Federal Laws Protecting Personal Data

Several federal laws have provisions protecting data privacy. However, these provisions usually only apply to a certain type of data, industry, or context—they don’t offer blanket protection of all types of personal information whenever it’s gathered and processed.

These laws include:

Act	Description
Privacy Act of 1974^[2]	This law applies to federal agencies and governs how they collect, maintain, use, and disclose personal data. It also outlines individuals' rights to access and amend their records.
Health Insurance Profitability and Accountability Act (HIPAA)^[3]	HIPAA protects the privacy and security of an individual's medical information. It applies to healthcare providers, insurers, health plans, and healthcare clearinghouses, among others.
Gramm-Leach-Bliley Act (GLBA)^[4]	This act requires institutions in the financial sector to protect consumers' personal financial information and explain their data-sharing practices. It applies to banks, credit unions, insurance companies, and other financial institutions.
Children’s Online Privacy Protection Act (COPPA)^[5]	COPPA protects the online privacy of children under 13 years old. It requires operators of commercial websites and online services directed at children to get parental consent before collecting, using, or disclosing their personal information.
Fair Credit Reporting Act (FCRA)^[6]	FCRA regulates credit reporting agencies and protects the accuracy, fairness, and privacy of consumers' personal data in their credit reports. It gives individuals the right to access and dispute inaccurate or incomplete information.
Federal Trade Commission Act (FTC Act)^[7]	This act establishes the Federal Trade Commission (FTC) and gives it broad authority to regulate unfair or deceptive trade practices, including violations relating to data privacy.

State Privacy Laws

In addition to federal laws, individual states have their own data protection laws that apply within their borders. California pioneered this type of legislation with its California Consumer Privacy Act of 2018 (CCPA)^[8], which gave California residents four fundamental rights:

The right to know which of their personal information businesses collect and how they use it
The right to delete personal information collected on them
The right to opt out of the sale and sharing of personal information
The right to non-discrimination for exercising their rights
‍

CCPA was amended by the California Rights Privacy Act in 2020 to include additional rights, such as the right to correct inaccurate information and the right to limit the use and disclosure of sensitive personal information^[8].

CCPA and CPRA apply to information about individuals and households, and they define sensitive personal information—such as passwords, Social Security numbers, and bank information—as a subset of personal information that requires additional protections.

These laws also have some limitations. For example, they don’t apply to certain types of publicly available personal information, such as real estate records or professional licenses. They also only target commercial businesses that meet any of three conditions:

An annual revenue of over $25 million
Collection and processing of information from over 100,000 California residents or households
50% or more of their annual income coming from processing California residents’ or household’s data
‍

Other states with similar data privacy laws include Colorado^[9], Utah^[10], Connecticut^[11], and Virginia^[12].
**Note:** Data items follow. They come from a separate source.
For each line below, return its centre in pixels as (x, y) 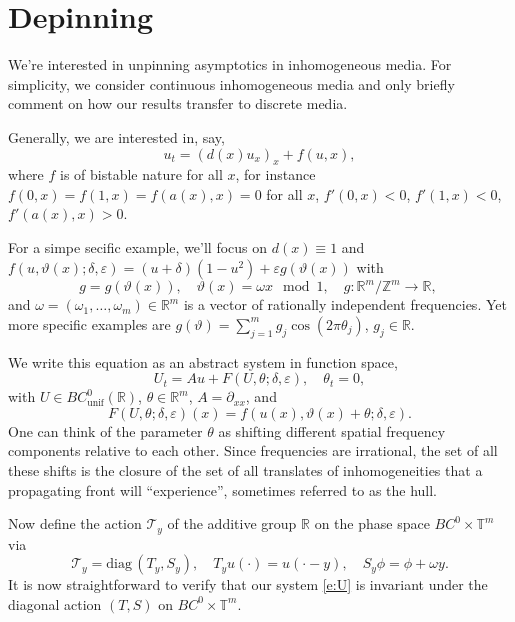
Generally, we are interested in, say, (116, 136)
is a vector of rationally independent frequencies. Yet (345, 304)
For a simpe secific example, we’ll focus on (138, 247)
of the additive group (232, 523)
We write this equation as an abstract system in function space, (203, 361)
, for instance (275, 174)
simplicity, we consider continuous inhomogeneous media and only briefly (231, 83)
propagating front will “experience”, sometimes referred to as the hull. (223, 489)
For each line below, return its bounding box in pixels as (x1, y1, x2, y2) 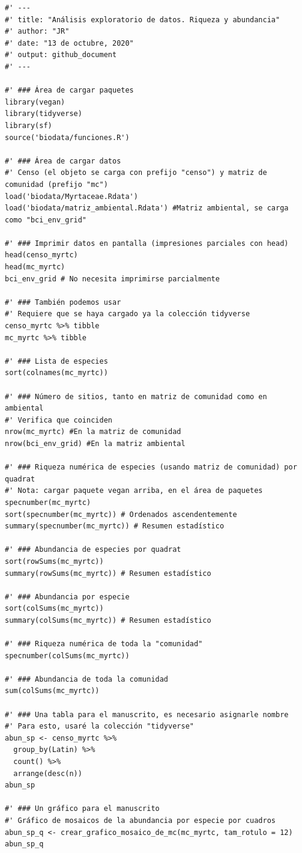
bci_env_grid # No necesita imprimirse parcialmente (5, 274, 220, 283)
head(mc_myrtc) (5, 263, 65, 272)
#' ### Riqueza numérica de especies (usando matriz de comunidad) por (5, 463, 297, 472)
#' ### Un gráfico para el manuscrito (5, 804, 160, 813)
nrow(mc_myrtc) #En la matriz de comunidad (5, 427, 181, 436)
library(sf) (5, 121, 52, 130)
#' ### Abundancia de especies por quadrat (5, 545, 181, 554)
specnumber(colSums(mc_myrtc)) (5, 651, 130, 660)
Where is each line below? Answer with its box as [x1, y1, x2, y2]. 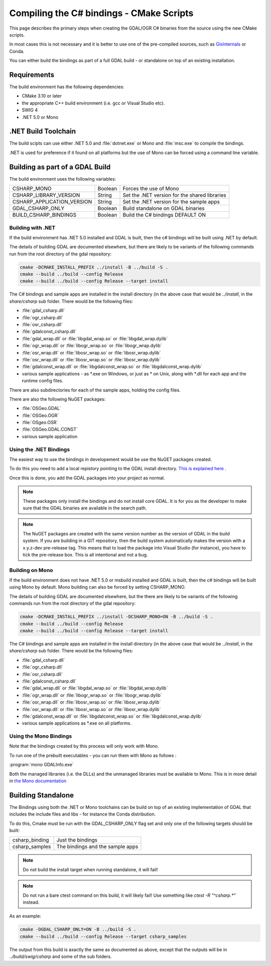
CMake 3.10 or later [22, 93, 62, 99]
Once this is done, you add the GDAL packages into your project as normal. [9, 475, 165, 481]
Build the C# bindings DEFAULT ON [122, 211, 206, 218]
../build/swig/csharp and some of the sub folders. [9, 953, 112, 959]
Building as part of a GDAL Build [9, 163, 111, 171]
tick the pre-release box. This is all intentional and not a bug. [23, 551, 148, 558]
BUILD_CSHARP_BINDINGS [12, 211, 77, 218]
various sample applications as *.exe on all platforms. [22, 720, 131, 726]
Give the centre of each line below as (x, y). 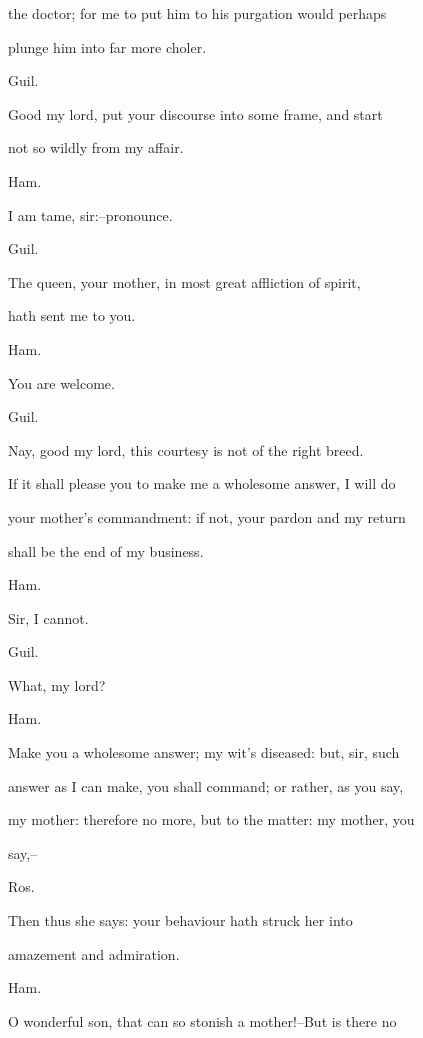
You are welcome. (61, 382)
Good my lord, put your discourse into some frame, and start (195, 113)
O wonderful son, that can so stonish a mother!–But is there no (202, 1020)
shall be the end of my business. (106, 550)
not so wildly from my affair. (96, 147)
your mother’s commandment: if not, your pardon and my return (207, 516)
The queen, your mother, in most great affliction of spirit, (184, 281)
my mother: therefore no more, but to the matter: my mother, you (211, 819)
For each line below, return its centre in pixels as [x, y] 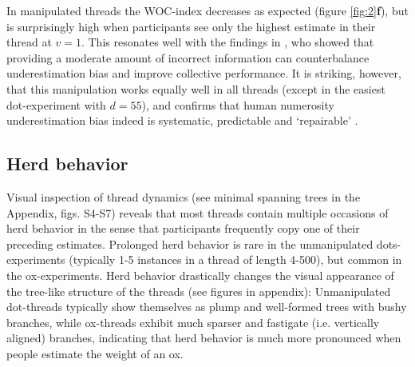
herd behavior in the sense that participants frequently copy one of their [183, 228]
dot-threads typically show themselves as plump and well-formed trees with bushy [207, 307]
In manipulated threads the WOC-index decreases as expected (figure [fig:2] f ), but [207, 10]
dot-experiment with [56, 104]
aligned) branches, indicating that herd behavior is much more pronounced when [204, 338]
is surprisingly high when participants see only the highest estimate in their [191, 26]
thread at [29, 42]
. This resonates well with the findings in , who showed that [227, 42]

American Data Protection and Privacy Act and Its Provisions

A photo showing an out-of-focus man in a white shirt and dark suit pointing at an illustration of balancing scales — *Source:* *herbinisaac*

With a holistic approach to data protection, the ADPPA sought to provide a unified framework for protecting personal information and giving individuals more control over how their data is collected, used, and shared by organizations. That way, it aimed to create a level playing field for businesses while providing individuals with a consistent and enforceable set of data rights.
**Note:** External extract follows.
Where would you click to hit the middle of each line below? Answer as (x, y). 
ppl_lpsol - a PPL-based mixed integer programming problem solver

Some key provisions of the ADPPA included^[1]:

Reasonable data collection—Businesses should collect, process, and transfer only the personal data necessary for specific purposes and not more than what’s reasonably required.
Data handling requirements—Organizations should implement reasonable data security measures to protect personal data from unauthorized access. The transfer of personal data to third parties without obtaining express consent from individuals is prohibited.
Individual rights—Individuals have the right to access, correct, and delete their personal information held by organizations. Companies must also provide an easy way to opt out of targeted advertising.
Enforcement mechanisms—State attorneys general and the FTC can bring civil actions against companies that violate the provisions of the law. Subject to certain notification requirements, individuals also have the right to bring private lawsuits against organizations that violate their data rights.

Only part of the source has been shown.